Not that I’m thrilled to put another dent in my face – this time because of a rugby tackle gone bad. Sure, I’ll cop to a tinge of macho pride, but broken noses are bad business. They swell and change colors and they bleed like crazy. Sometimes both eyes will go black, leaving you looking like a lumpy raccoon. Strangers tend to avoid you at night, and people start to wonder if you moonlight as a mugger on weekends.
But once the swelling subsides, it’s easy enough to learn to love your broken face.
In the old John Wayne movie “The Comancheros,” the villain delivers a monologue about how he hopes his daughter will choose to love a man with a broken nose, because she’ll know that he would fight for her. Granted, the Duke, with his hopelessly crooked honker, doesn’t wind up with that particular damsel-she opts for straight-nosed Stuart Whitman-but he does pile up one of the highest body counts in any of his Westerns, and winds up happily married to boot.

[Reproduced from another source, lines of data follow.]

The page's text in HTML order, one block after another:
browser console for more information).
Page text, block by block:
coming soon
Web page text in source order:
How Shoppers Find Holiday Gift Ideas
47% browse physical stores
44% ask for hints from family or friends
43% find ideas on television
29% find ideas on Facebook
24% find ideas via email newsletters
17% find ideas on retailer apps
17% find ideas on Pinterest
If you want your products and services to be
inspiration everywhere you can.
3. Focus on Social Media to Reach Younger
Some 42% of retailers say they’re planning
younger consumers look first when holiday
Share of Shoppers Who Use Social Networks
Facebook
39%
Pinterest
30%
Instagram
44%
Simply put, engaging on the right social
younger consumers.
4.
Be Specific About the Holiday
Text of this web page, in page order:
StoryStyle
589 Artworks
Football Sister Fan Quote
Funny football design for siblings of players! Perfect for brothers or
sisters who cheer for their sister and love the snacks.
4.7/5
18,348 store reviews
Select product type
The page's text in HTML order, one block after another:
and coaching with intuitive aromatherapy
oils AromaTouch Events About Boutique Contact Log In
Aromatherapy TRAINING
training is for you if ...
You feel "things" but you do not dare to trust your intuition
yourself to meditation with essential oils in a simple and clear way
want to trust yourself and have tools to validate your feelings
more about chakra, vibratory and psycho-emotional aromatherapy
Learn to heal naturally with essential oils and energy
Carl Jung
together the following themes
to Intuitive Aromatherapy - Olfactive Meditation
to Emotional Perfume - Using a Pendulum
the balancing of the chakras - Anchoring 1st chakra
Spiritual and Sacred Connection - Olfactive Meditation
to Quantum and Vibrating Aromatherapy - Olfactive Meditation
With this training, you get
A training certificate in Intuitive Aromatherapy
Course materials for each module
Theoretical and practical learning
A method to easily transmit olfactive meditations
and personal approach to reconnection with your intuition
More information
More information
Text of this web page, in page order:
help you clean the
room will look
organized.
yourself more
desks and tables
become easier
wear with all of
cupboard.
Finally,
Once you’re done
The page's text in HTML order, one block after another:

Writer Nelson Algren compared Chicago to a woman with a broken nose: “You may well find lovelier lovelies, but never a lovely so real.” Not being particularly lovely to begin with, I’ll settle for being real, at least in the way Algren meant it. Nothing gives a face character quite like some well-placed physical trauma.
Just look at Marlon Brando, who managed to become a sex symbol despite busting his nose while sparring on the set of “A Streetcar Named Desire.” Brando went to high school in a suburb 30 minutes from my house, making him the perfect inspiration for a young man growing up tall, dark and nasally fractured.

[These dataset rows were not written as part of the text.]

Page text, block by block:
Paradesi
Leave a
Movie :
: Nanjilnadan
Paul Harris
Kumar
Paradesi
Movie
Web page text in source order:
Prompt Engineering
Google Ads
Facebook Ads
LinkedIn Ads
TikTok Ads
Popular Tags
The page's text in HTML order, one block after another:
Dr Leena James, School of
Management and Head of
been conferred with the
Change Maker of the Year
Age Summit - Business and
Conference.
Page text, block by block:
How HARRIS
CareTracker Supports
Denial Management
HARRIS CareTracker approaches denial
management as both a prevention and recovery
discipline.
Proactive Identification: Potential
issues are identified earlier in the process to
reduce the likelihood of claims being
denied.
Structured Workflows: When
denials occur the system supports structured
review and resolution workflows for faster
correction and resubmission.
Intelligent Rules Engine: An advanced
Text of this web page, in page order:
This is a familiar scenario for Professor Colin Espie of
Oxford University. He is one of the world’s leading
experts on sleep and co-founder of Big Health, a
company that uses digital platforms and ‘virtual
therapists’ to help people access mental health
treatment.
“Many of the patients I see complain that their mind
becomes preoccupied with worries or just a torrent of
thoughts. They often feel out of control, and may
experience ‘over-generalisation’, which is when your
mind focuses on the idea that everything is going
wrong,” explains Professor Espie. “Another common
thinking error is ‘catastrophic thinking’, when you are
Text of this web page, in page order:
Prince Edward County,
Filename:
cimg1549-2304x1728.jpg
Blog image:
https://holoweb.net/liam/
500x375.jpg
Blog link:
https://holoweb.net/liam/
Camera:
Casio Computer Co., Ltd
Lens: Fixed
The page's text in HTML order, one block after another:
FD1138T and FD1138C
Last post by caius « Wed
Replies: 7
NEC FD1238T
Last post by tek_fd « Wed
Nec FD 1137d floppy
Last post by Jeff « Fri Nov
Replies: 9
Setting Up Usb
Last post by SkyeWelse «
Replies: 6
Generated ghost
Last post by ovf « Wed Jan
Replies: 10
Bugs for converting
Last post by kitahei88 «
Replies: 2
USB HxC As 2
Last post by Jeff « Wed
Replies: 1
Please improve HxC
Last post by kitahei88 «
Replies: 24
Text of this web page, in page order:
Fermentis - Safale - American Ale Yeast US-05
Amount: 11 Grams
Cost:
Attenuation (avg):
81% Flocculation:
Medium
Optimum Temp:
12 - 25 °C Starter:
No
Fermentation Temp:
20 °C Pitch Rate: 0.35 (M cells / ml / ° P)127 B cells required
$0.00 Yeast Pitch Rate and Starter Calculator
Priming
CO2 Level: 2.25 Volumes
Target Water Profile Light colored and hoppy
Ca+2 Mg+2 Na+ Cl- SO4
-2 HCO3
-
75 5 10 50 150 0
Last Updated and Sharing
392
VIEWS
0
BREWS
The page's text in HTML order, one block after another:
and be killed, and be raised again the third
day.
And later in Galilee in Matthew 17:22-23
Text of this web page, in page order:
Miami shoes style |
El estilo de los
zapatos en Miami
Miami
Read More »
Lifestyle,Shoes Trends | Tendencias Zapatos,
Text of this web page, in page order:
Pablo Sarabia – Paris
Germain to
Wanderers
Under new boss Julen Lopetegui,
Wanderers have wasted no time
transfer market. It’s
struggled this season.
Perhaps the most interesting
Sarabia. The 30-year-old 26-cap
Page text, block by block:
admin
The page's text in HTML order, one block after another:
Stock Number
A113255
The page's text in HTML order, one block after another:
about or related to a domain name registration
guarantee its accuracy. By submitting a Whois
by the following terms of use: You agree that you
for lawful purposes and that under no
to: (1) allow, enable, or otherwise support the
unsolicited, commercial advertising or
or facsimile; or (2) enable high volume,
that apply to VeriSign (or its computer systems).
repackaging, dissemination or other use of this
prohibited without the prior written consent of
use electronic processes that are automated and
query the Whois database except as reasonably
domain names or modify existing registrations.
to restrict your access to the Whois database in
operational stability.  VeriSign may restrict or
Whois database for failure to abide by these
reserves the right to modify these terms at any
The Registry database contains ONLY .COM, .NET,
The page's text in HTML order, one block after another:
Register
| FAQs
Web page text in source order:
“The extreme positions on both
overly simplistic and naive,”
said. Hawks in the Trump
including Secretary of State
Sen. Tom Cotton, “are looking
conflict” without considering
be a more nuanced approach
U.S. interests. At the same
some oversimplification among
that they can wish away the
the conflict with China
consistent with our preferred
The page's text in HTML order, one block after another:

Of course, even Brando attempted to get his nose reset after his accident. This Friday, I’ll find out if I have to do the same, once the swelling subsides enough for the Ear, Nose and Throat doctor to tell me whether I need a more advanced treatment than Tylenol and a sense of humor.
I’m not so stubborn that I won’t let the doctor fix it – I’ll trade a face with character for my sense of smell any day of the week – but I hope the doctor tells me he won’t have to do a thing to my nose.

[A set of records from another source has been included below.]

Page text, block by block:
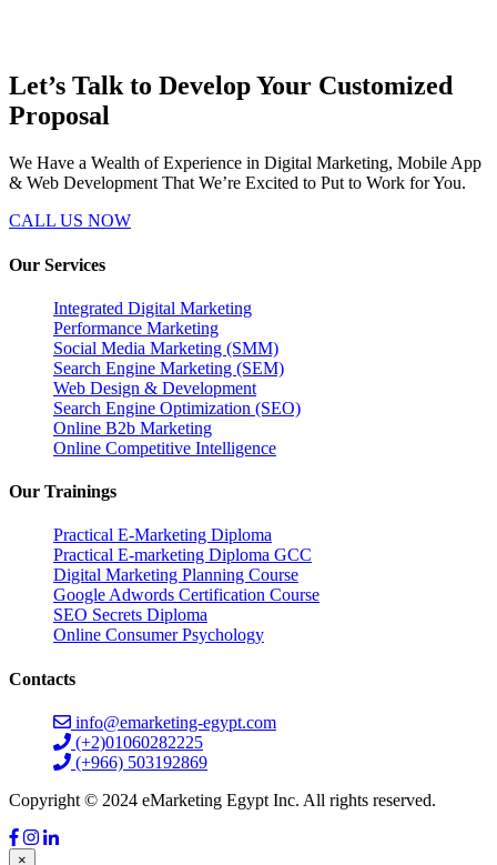
Let’s Talk to Develop Your Customized
Proposal
We Have a Wealth of Experience in Digital Marketing, Mobile App
& Web Development That We’re Excited to Put to Work for You.
CALL US NOW
Our Services
Integrated Digital Marketing
Performance Marketing
Social Media Marketing (SMM)
Search Engine Marketing (SEM)
Web Design & Development
Search Engine Optimization (SEO)
Online B2b Marketing
Online Competitive Intelligence
Our Trainings
Practical E-Marketing Diploma
Practical E-marketing Diploma GCC
Digital Marketing Planning Course
Google Adwords Certification Course
SEO Secrets Diploma
Online Consumer Psychology
Contacts
info@emarketing-egypt.com
(+2)01060282225
(+966) 503192869
Copyright © 2024 eMarketing Egypt Inc. All rights reserved.
×
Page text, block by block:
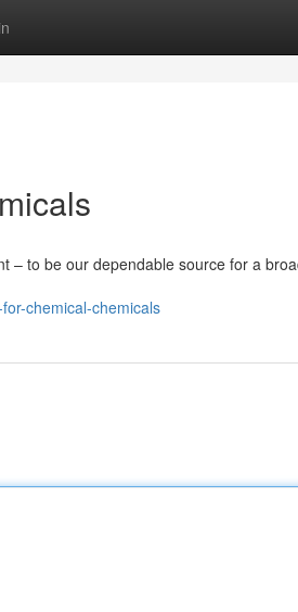
– to be our dependable source for a
chemical-chemicals
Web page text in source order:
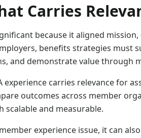
Carries
because it aligned
benefits strategies must
and demonstrate value through
experience carries relevance for
outcomes across member
scalable and measurable.
experience issue, it can
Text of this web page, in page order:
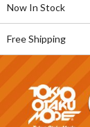
Now In Stock
Free Shipping
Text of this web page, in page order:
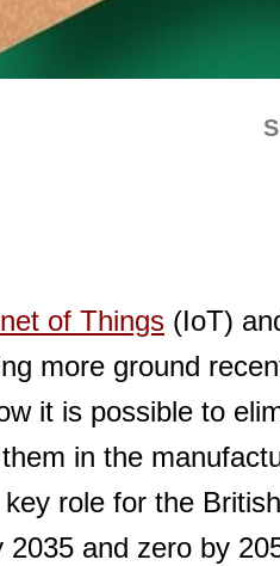
of Things (IoT)
more ground
it is possible to
in the
role for the
and zero by
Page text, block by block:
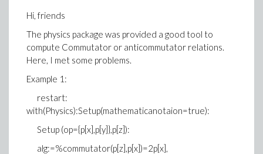
Hi, friends
The physics package was provided a good tool to
compute Commutator or anticommutator relations.
Here, I met some problems.
Example 1:
restart:
with(Physics):Setup(mathematicanotaion=true):
Setup (op={p[x],p[y]},p[z]):
alg:=%commutator(p[z],p[x])=2p[x],
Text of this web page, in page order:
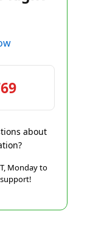
about
Monday to
support!
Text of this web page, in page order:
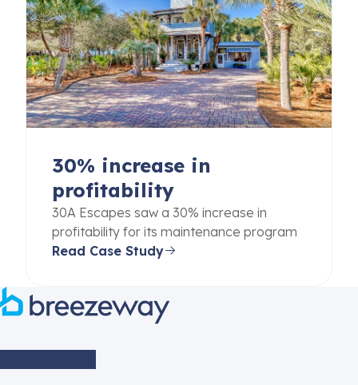
30% increase in
profitability
30A Escapes saw a 30% increase in
profitability for its maintenance program
Read Case Study

Because if Brando was a fresh face in Hollywood today, he wouldn’t last a week before a plastic surgeon fixed that nose, right before a stylist waxed his chest and frosted his hair. Today’s America likes its stars to be perfect, symmetrical, buffed, scrubbed and sterilized. Even Algren’s Chicago doesn’t look quite so crook-nosed as she used to, although the city is still plenty crooked.
There was a time when broken bones and knotted features could be a sign of a life fully lived instead of a flaw, when our Hollywood heroes were sometimes even more battered and beaten than we were. I don’t expect that to come back into fashion, and I don’t wish broken bones on anybody. But a pronounced curve to your nose provides a little bit of perspective and a nice check to your vanity – you’ll never look perfect again, so maybe you realize that isn’t so important.
As the swelling subsides, my nose still looks decidedly broken, and my poor mother still doesn’t seem too pleased. For at least for the next few days, though, I can wear it like a badge of pride. I think Brando and the Duke would approve.
Mike Carson is a Weinberg senior. He can be reached at [email protected]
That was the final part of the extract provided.